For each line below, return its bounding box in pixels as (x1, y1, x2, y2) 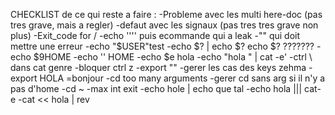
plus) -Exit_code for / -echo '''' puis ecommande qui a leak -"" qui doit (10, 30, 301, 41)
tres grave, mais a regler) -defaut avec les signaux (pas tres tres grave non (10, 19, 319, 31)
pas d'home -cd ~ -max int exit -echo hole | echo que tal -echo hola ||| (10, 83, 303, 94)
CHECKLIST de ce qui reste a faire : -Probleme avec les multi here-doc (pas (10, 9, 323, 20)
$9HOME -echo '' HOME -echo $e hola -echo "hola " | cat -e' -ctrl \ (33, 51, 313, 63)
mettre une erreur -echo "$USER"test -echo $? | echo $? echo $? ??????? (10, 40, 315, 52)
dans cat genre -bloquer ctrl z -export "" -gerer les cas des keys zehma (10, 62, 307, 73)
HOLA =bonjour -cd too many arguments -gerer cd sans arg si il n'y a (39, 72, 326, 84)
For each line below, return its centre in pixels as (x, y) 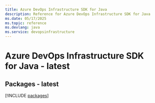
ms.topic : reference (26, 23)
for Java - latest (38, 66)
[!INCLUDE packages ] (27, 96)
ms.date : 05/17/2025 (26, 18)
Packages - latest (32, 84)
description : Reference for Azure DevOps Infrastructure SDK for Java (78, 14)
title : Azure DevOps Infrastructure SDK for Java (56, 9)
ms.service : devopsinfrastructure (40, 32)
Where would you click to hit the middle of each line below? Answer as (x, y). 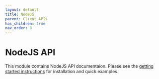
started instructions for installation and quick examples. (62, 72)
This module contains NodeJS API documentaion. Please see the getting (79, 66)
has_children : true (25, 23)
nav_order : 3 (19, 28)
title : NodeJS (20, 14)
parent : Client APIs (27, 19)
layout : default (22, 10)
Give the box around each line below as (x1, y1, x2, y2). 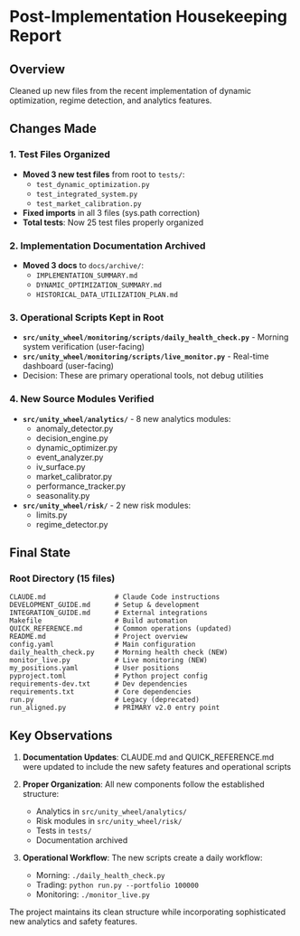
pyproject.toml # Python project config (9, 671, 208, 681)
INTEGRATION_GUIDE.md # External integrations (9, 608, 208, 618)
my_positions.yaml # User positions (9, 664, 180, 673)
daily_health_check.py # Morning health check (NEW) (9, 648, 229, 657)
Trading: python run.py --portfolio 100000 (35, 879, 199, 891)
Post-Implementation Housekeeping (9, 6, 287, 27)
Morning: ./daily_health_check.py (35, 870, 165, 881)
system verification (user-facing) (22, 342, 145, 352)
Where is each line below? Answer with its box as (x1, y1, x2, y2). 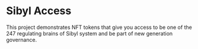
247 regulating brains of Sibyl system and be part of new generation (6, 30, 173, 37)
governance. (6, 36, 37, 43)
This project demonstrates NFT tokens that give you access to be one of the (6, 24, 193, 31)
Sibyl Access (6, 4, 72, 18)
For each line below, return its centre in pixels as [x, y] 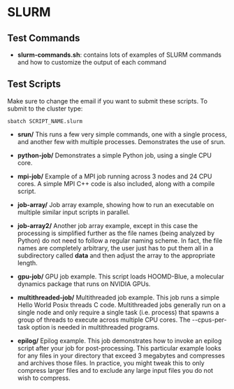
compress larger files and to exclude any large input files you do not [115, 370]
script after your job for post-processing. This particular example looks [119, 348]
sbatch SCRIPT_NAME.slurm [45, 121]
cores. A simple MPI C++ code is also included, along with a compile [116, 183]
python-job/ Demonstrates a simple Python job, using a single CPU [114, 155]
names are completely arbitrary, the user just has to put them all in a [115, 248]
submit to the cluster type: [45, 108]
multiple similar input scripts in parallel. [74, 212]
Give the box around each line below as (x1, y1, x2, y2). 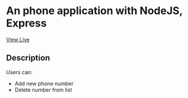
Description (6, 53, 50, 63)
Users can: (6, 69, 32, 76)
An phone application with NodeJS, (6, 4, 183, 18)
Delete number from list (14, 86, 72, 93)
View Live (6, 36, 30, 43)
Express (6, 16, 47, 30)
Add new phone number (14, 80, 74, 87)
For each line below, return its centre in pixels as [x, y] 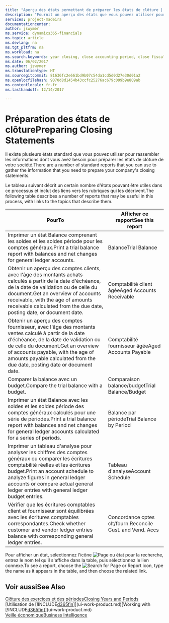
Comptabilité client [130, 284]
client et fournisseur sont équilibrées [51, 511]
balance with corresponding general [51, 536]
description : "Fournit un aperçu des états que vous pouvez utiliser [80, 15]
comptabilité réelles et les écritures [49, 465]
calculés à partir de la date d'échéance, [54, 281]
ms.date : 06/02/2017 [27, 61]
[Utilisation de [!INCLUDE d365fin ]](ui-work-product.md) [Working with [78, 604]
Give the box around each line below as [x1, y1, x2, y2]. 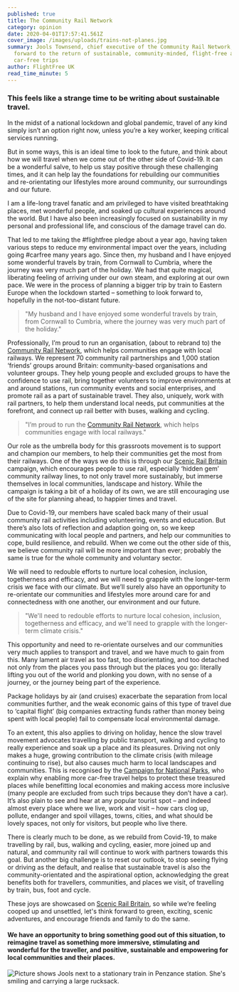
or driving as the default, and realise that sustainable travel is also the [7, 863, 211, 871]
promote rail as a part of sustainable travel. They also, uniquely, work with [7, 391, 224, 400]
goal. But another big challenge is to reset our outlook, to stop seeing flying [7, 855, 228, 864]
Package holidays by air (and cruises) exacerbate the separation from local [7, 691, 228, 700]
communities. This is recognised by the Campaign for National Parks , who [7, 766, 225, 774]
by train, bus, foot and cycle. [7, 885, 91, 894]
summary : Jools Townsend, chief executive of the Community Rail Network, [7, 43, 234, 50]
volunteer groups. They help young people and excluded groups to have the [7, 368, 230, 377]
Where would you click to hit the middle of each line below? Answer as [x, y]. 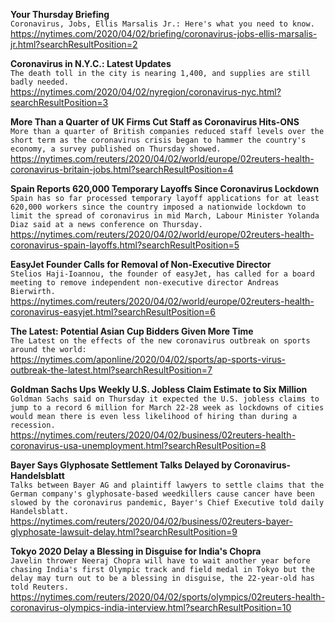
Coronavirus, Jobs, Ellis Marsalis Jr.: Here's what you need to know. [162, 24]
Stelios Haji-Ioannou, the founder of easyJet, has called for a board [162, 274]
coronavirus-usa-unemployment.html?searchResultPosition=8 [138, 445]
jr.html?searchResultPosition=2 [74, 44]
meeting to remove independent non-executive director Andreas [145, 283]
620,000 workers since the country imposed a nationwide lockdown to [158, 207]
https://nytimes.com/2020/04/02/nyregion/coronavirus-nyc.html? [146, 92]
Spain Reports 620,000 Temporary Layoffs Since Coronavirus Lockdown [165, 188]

━━━━

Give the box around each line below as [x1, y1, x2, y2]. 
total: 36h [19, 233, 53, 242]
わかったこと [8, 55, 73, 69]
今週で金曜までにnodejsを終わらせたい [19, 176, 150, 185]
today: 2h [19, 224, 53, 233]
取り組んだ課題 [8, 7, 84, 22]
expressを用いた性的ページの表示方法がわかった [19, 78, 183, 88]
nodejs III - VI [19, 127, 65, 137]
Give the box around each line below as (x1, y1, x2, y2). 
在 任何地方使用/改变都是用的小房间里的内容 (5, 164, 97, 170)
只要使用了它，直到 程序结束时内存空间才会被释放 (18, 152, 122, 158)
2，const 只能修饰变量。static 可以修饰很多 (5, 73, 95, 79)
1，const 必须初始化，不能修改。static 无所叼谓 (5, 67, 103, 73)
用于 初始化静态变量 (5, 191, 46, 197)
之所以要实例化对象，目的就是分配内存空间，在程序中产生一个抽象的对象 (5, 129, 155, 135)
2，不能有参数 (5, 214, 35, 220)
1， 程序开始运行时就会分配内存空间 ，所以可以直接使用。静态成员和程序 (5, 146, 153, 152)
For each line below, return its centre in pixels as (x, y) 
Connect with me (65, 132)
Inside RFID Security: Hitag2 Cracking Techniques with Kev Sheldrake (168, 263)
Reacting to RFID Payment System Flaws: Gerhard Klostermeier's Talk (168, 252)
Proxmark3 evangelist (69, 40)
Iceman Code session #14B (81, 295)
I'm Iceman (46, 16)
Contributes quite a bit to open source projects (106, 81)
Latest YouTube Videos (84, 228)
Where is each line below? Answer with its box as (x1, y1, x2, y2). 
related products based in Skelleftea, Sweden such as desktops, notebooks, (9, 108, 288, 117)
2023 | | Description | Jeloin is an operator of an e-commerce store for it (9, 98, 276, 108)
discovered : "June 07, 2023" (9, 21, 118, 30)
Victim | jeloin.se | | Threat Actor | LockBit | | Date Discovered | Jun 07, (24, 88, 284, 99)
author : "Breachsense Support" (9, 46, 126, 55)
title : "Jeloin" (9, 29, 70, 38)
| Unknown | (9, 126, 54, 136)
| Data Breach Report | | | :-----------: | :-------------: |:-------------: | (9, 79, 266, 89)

━━━━

#### Exercise directions:
Copy out each line of the records above that includes "Azure".

#### Task result:
description : Reference for Azure DevOps Infrastructure SDK for Java (78, 14)
title : Azure DevOps Infrastructure SDK for Java (56, 9)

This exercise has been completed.